I think we’ve talked about this in another thread. I hadn’t thought much about it before that, but this seems like a recipe for pain when combined with package.json imports/exports wildcards. If the file extension isn’t consistent between all modules that match the wildcard pattern, you have to be ok with specifying the file extension in your import module specifier in the source code.

Not sure if the components from the component library can be imported by .js(x) modules, if the library's exports points to .ts(x) files

They should? Bundlers allow JS to import TS.

I was thinking of publishing the component library, and as such it would be nice if any app could consume it.

I’m still confused about the original request for Webpack to load input TypeScript files when the component library is being intentionally configured to have and resolve to output JavaScript files. You’re doing that so that any app can load it, but you don’t want to load it that way in your own app? Why should your app resolve to the input TypeScript files while others who install your library resolve to the output JavaScript files?

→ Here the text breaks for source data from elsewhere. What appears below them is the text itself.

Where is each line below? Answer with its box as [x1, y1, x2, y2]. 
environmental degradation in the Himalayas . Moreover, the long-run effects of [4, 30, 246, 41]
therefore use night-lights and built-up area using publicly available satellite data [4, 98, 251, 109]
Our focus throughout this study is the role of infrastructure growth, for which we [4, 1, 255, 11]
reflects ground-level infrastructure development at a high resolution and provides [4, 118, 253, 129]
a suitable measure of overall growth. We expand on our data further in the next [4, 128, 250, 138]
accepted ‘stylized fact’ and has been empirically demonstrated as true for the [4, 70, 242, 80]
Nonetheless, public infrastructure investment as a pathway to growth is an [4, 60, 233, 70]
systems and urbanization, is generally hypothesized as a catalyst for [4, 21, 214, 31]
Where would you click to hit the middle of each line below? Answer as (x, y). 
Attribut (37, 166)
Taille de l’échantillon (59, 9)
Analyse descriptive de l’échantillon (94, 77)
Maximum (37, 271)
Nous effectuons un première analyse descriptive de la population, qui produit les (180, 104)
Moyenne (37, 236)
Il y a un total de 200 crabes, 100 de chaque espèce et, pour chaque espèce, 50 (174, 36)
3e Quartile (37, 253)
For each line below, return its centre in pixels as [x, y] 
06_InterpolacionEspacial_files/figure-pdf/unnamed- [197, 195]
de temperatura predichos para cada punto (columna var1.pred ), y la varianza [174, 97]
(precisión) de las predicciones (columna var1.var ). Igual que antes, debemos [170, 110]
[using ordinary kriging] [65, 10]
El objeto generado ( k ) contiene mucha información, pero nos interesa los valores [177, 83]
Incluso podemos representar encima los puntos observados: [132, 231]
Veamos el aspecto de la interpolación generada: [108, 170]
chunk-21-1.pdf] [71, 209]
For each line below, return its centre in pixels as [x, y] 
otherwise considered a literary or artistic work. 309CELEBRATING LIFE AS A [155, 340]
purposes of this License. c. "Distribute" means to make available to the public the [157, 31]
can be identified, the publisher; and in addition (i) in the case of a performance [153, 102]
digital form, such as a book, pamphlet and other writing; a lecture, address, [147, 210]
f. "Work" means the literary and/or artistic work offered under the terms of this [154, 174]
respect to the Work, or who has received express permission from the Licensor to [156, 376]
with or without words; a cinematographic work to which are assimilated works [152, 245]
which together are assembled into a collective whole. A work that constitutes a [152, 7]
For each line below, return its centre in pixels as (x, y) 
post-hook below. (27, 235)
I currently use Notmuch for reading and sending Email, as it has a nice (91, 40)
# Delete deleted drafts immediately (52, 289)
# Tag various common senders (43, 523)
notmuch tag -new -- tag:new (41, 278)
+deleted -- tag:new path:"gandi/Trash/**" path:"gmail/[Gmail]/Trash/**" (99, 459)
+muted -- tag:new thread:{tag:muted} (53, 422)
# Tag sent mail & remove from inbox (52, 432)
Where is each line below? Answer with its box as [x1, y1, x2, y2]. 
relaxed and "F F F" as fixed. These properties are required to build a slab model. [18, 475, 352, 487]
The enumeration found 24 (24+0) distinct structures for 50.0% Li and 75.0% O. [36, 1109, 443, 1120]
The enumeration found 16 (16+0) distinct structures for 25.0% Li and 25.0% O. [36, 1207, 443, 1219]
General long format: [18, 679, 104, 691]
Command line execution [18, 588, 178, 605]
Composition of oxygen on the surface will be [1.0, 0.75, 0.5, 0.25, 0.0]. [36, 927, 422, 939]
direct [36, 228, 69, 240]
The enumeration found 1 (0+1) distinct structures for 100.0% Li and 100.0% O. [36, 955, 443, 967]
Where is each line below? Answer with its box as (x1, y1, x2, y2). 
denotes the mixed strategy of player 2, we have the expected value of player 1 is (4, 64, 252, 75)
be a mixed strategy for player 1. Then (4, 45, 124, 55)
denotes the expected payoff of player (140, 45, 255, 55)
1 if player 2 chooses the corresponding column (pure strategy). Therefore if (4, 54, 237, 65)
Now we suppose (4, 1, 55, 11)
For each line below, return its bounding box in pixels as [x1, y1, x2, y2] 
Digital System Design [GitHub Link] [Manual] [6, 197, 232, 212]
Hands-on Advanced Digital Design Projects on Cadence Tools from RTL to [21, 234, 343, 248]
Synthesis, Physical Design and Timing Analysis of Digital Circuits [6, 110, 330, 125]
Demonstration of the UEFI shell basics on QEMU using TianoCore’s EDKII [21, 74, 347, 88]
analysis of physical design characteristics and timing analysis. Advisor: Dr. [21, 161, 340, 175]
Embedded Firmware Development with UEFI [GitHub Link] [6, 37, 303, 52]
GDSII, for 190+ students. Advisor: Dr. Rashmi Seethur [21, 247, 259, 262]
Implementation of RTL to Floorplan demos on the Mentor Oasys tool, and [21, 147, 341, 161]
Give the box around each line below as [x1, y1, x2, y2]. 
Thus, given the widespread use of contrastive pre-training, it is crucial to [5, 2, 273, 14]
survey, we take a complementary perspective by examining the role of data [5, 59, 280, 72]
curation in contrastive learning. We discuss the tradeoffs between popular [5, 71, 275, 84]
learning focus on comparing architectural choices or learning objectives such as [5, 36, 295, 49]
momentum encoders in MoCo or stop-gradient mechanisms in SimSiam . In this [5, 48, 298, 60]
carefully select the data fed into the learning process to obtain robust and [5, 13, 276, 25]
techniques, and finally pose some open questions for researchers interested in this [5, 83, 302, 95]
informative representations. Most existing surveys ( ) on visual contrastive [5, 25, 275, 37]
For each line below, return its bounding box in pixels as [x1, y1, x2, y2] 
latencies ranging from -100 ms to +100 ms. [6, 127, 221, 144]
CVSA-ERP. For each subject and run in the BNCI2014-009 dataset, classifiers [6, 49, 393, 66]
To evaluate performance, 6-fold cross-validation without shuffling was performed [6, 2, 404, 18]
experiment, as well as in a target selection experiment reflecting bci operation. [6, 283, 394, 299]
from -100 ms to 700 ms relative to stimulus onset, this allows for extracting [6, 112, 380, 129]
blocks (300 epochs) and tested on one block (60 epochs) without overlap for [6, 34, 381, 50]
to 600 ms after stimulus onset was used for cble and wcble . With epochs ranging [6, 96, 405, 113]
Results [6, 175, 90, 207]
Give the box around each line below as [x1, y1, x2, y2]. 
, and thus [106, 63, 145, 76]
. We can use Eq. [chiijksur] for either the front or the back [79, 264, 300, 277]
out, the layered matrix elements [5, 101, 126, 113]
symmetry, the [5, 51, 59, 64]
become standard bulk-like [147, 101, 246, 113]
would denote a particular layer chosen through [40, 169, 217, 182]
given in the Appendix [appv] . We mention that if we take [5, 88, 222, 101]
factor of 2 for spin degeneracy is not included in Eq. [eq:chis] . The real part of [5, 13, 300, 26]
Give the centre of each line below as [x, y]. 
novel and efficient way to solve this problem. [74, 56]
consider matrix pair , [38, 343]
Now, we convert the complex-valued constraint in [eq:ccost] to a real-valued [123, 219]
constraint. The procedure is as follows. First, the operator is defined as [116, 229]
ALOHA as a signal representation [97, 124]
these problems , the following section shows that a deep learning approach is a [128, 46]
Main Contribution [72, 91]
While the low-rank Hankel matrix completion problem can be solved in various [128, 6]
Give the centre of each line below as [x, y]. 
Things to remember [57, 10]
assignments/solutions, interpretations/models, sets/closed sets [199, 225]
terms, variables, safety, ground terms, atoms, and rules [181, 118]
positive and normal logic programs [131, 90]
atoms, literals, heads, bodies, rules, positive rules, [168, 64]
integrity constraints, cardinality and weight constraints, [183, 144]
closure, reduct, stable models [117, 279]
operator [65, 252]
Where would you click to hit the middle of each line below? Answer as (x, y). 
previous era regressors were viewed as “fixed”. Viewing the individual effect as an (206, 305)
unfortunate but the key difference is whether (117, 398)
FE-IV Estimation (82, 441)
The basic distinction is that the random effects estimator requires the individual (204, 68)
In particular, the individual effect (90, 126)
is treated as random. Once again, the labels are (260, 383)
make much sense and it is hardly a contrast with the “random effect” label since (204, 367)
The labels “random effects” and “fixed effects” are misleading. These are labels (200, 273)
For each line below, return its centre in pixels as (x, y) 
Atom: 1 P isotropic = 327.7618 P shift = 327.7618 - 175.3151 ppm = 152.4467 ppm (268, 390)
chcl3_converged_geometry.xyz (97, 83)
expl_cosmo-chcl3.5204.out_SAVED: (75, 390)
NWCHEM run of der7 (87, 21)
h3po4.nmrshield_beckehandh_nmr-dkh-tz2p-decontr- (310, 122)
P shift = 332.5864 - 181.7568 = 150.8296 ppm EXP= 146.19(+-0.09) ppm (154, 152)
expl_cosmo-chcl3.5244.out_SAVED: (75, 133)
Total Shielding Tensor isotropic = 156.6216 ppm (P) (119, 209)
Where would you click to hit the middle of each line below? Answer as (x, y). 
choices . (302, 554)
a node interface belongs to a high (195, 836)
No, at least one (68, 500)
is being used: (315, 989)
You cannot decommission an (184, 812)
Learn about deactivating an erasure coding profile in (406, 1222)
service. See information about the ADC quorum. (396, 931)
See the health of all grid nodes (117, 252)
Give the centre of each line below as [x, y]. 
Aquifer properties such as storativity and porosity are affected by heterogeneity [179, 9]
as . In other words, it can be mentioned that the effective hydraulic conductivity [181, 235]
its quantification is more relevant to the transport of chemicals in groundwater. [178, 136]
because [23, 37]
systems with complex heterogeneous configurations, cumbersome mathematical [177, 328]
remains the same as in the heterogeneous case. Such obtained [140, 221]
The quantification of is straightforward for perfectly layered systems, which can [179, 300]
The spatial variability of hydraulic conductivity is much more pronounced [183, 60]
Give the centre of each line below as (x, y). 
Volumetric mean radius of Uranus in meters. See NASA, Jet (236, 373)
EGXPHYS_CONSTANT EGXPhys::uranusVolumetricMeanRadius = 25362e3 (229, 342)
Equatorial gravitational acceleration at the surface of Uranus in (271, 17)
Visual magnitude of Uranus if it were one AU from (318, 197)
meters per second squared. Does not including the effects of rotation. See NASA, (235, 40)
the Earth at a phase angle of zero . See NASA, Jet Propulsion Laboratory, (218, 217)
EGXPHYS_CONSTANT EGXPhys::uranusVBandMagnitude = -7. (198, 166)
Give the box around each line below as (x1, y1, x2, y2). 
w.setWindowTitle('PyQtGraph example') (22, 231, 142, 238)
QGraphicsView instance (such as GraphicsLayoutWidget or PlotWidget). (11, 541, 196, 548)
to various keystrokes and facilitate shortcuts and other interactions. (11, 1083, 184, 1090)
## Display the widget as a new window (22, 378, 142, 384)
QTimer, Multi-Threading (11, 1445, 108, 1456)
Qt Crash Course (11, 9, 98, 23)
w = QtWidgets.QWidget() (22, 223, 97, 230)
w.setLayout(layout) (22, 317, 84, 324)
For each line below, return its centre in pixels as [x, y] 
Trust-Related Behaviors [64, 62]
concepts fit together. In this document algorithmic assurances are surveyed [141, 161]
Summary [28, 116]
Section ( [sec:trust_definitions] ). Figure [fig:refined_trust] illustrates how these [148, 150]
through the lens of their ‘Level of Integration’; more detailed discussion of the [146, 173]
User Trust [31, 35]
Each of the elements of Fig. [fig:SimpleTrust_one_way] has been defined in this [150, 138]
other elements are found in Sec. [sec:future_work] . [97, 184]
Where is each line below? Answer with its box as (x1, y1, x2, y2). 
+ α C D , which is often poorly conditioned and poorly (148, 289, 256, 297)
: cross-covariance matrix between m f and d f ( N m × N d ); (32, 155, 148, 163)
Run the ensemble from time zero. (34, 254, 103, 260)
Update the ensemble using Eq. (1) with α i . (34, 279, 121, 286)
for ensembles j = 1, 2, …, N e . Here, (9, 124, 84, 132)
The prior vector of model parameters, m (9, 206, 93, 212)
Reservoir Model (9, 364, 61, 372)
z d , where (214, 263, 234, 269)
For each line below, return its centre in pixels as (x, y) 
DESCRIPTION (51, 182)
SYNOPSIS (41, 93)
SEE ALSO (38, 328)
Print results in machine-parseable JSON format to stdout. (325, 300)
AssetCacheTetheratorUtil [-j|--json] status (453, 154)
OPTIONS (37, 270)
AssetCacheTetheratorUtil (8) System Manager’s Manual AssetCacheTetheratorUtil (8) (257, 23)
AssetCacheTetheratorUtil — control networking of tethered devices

You can have it both ways if you want, using custom conditions:

{
  "name": "component-library",
  "exports": {
    "./Button": {
      "ts-source": "./src/Button.tsx",
      "default": "./dist/Button.js"
    }
  }
}

You could set the ts-source condition in your Webpack config whenever you want it to load the component library’s inputs. You might have it do this all the time, or perhaps only in development mode, so that a production build uses whatever built outputs you’re producing for npm.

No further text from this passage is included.